Does anyone, like me, find the 'chase' of finding a sexual partner more thrilling than the, er, actual act of sex ? I'm curious, because for me the pre-sex (or not) fervour, like chatting up women on a date, catching someones eye or the anticipation of a possible 'result' is far more exciting (for wont of a better word) than getting down and dirty on a tiger skin rug by the fire. The actual 'act', for me, is usually somewhat a bit of a let down. Regardless of the unfortunate lady that I've seduced, enthusiastic or not, it's always the same. The adrenaline rush of meeting or charming a women, for me, is one of the most exciting things in my life, sad I know, except perhaps - reading a good book (not THE good book ( :wink: ) Sex is, except for a few times (usually on drugs) is 'never enough', and I almost instantly lose interest - sexually, not emotionally. It's like I expect something, or am waiting for something 'more' from the sexual act. Not to say that I've haven't experienced most, er (excuse my englishness), forms and varieties of sex, with beautiful, intelligent, challanging women, and others less so, but it always seems to be a full stop on the whole sordid escapade. Even with my ex-wife, who I had lusted after for years, adorded to the nth degree, was perfect physically, both 'spiritually' and emotionally, after the first few grots, the appeal faded away. Maybe I've been spoiled. Despite my distinctive 'averageness' of physical appeal and charm, I've always managed to do, well, quite well, in spite of being a reckless lardy mess.

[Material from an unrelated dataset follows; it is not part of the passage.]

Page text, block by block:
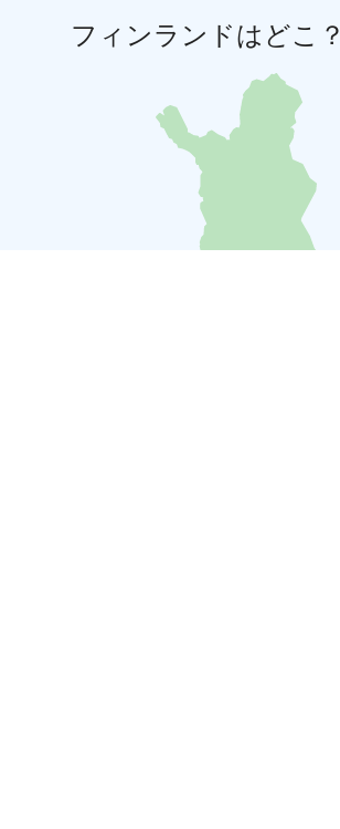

Now I'm sure there are a multitude (or not) of psychological reasons for this, most of them will no doubt be damning to my personality, but I'd be interested in the numbers, the reasons, and any experiences. Is this just a normal facet of male sexuality, or am I one of the few amoungst the male of the species in this respect?

As an aside, I've always found women who are, lets say, sexually bland, far more attractive. The whole overt, heavily made up, skirts up to the hips, sexy underwear stuff, I find really quite off-putting. To my eternal shame, I actually laughed when an ex-girlfriend of mine dressed up for me in a french maids outfit. I'm always attracted to women in loose fitting jeans, sensible haircuts, and baggy jumpers. Unthreatening perhaps ? A lack of self-esteem ? I dunno.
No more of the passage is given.